Она теребила отца за погоны, считала пуговицы на его кителе.
-Мы скоя домой пойдём?
-Скоро. Как доктор разрешит, так и отправимся. Папа дома ремонт сделал и игрушек новых купил. А ещё портрет твой в фотографии увеличил и повесил над кроваткой. Тебя не было, а портретик висел. И мне казалось, что ты не в больнице, а дома.
-И мамин пойтьет тозе?- спросила Надюшка.
-И мамин тоже,- улыбнулся Яков.- Ты же знаешь, он всегда с нами.
-И твой?
-Моего пока нет. Но если ты настаиваешь…
-Да,- сказала она.- Ты хоёсий. Я тебя юбью. Хоцесь яблока?
-Нет,- улыбнулся Яков.- Скоро отпуск будет, и мы с тобой поедем далеко – далеко, где много яблок и винограда.
-К маме?- встрепенулась Надюшка.
-В Молдавию… Там папа родился и вырос.
-А мама?- требовательно спросила она.- Она уехая даеко - даеко, а мы пьиедем и забеём её. Пьявда?

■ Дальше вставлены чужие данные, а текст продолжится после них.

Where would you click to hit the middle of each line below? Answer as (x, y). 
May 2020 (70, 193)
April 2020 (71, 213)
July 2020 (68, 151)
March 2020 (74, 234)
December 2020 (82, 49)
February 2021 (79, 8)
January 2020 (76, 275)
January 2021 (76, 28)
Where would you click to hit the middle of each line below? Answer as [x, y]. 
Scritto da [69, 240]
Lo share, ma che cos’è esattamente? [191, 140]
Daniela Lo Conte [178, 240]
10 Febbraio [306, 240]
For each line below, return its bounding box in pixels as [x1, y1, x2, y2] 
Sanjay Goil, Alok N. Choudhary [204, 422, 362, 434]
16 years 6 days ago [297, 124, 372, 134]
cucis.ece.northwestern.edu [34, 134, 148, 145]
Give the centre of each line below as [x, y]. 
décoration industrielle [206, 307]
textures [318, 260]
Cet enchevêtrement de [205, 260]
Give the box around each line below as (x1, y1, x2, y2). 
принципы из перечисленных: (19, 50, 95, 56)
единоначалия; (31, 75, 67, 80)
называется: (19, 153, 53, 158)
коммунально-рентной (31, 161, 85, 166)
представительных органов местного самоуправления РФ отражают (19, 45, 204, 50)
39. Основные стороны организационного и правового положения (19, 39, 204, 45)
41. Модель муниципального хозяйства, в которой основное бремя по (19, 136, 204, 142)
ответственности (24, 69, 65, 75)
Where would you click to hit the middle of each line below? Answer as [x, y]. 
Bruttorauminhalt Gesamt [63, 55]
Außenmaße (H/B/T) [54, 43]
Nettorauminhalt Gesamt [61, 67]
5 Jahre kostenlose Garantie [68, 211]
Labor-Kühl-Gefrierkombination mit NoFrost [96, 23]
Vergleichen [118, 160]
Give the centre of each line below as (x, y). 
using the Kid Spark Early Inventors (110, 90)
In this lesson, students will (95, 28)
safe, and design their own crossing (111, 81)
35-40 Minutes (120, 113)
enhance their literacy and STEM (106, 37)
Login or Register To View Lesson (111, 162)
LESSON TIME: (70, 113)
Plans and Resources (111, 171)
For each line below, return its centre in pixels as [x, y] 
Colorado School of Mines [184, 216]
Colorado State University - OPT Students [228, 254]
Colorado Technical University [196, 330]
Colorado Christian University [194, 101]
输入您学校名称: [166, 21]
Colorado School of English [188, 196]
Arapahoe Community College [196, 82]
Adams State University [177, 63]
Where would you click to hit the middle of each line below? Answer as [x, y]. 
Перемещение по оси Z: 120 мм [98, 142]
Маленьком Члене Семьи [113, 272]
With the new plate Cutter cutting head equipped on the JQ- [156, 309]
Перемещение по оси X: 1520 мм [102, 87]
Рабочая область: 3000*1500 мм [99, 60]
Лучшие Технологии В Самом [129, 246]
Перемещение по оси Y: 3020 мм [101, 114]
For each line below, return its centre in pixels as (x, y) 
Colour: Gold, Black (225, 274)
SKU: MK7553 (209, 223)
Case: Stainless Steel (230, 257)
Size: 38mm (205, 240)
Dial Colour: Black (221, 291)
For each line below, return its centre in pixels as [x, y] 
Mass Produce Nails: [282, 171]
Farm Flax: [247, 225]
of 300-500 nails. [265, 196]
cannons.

-Правда… Только… как бы тебе объяснить… Мама не туда уехала, куда поедем мы. Мама…
Он не договорил.
По дорожке, ведущей от взрослого отделения к детскому, шла Женя с каким-то высоким парнем в сером костюме. Парень что-то говорил ей, временами осторожно дотрагиваясь до её локтя, но она слушала его рассеянно и всё приглядывалась к играющим во дворе ребятишкам.
Надюшка увидела её и заволновалась. Полузабытое тревожное воспоминание мелькнуло в маленькой головке. Она вопросительно посмотрела на отца и дёрнула его за рукав.
-Мама?- шевельнулись губёнки .
-Нет,- хотел сказать Яков, и не смог.
Женя отворила калитку, и вошла во двор. Парень остановился у ограды, глядя ей вслед.
Надюшка затопталась на месте. Казалось, что она вот- вот заплачет. Яков не выдержал её взгляда и отвернулся. Сейчас он не в силах был ни обмануть, ни сказать ей правду.
Яблоко покатилось по земле. Пронзительный детский крик взметнулся в воздухе:
-Ма-а-ама-а!
Раскинув ручонки, путаясь в длинных полах, Надюшка побежала. Она наступила на халат, споткнулась, и чуть не упала, но Женя успела её подхватить. Судорожно обняв девушку, словно боясь потерять, Надюшка лепетала отчаянные непривычные слова.
-Я зная, сто ты пьидёшь! Я зная… Они говоии, сто у меня нет мамы. А тётя сказая, сто ты есть. И папа тозе…
Она оторвалась от растерявшейся девушки и ликующе закричала на весь двор:
- Это моя мама!.. Моя мама!
Будто сквозь дым, разъедающий и застлавший глаза, Яков видел побледневшее лицо Жени. Ноги его налились тяжестью, но он пересилил себя и поднялся. Он ещё не знал, что сулит ему эта встреча. Всё было неясно, как неделю, как месяц, как год тому назад.
Но свистели скворцы. Но смеялись детишки. И кровь гудела в висках беспокойно и яростно. Мир был полон красок, созвучий, запахов. И нужно было жить и бороться за свою любовь, за свою судьбу, за свою надежду.
Привычным жестом оправив китель, Яков помедлил мгновение и шагнул вперёд.